Newlyweds cutting wedding cake.
IrynaPeravalava/GettyImages

Traveling for destination weddings is not cheap.

Heck, these days, nothing about any wedding is cheap.

So sometimes, difficult decisions have to be made about personal expenses.

People may want to go to a wedding, but can everyone afford it?

Or are there other things that sound more interesting?

Not everyone is going to understand other people’s decisions about choosing NOT to attend the event.

Redditor officialjan16 wanted to discuss their experience and get some feedback, so naturally, they came to the “Am I The A**hole” (AITA) subreddit.

They asked:

“AITA for not attending a colleague’s wedding and telling a little lie as to why I’m not attending?”

The Original Poster (OP) explained:

“My colleague is getting married in a few months, and she has invited everyone on our team.”

“She and I are the only Gen Z in the office and started around the same time, so we’ve always been closer to each other than everyone else.”

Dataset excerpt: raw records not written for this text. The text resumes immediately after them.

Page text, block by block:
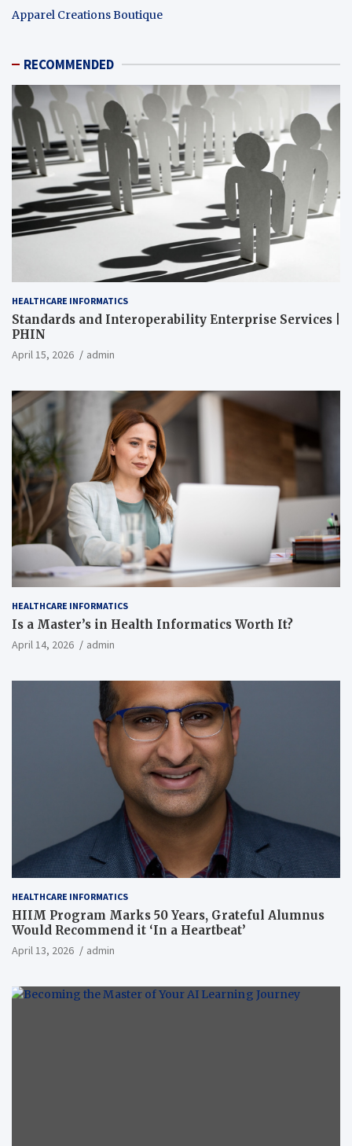
Apparel Creations Boutique
RECOMMENDED
HEALTHCARE INFORMATICS
Standards and Interoperability Enterprise Services |
PHIN
April 15, 2026 admin
HEALTHCARE INFORMATICS
Is a Master’s in Health Informatics Worth It?
April 14, 2026 admin
HEALTHCARE INFORMATICS
HIIM Program Marks 50 Years, Grateful Alumnus
Would Recommend it ‘In a Heartbeat’
April 13, 2026 admin

“But I’ve always maintained boundaries and kept my personal life separate.”

“The wedding is in her small town.”

“To go, I would have to get time off, fly, then shuttle, and pay for accommodation and buy a gift.”

“After the wedding, I am travelling to watch Oasis and I am then going to Japan.”

“I need to save.”

“I figured since I don’t really wanna go and I need to save my money and we’re not that close, it’s not worth my spending around $2,000 on this.”

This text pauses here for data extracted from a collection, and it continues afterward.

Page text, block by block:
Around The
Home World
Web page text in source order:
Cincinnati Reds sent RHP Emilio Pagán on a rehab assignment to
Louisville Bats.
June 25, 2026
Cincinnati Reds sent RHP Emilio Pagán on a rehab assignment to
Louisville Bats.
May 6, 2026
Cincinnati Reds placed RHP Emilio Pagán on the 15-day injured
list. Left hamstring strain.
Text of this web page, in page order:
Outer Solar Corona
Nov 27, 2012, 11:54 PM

“I didn’t tell her I didn’t want to go, I just told her I have a lot going on that same week.”

“She said that’s okay, and that was it.”

“During my lunch break, I went to a cafe and my mum asked if I had told her, and I texted my mum about what happened.”

“I didn’t know another colleague was standing behind me reading my messages.”

“When I came back to the office, said colleague had told everyone in our team what I had texted my mum.”

“I told her that was very nosy and rude and none of her business.”

“I apologized to the bride-to-be and told her I can’t fork out that much money for her wedding when I have a lot going on in my life.”

“She said it was chill and she gets it and we’re good.”

“It’s everyone else who thinks I’m wrong for not going.”

The OP was left to wonder:

“AITA?”

Redditors shared their thoughts on this matter and weighed in on some options to the question AITA:

  • NTA – Not The A**hole
  • YTA – You’re The A**hole
  • NAH – No A**holes Here
  • ESH – Everyone Sucks Here

Many Redditors declared that OP was NOT the A**hole.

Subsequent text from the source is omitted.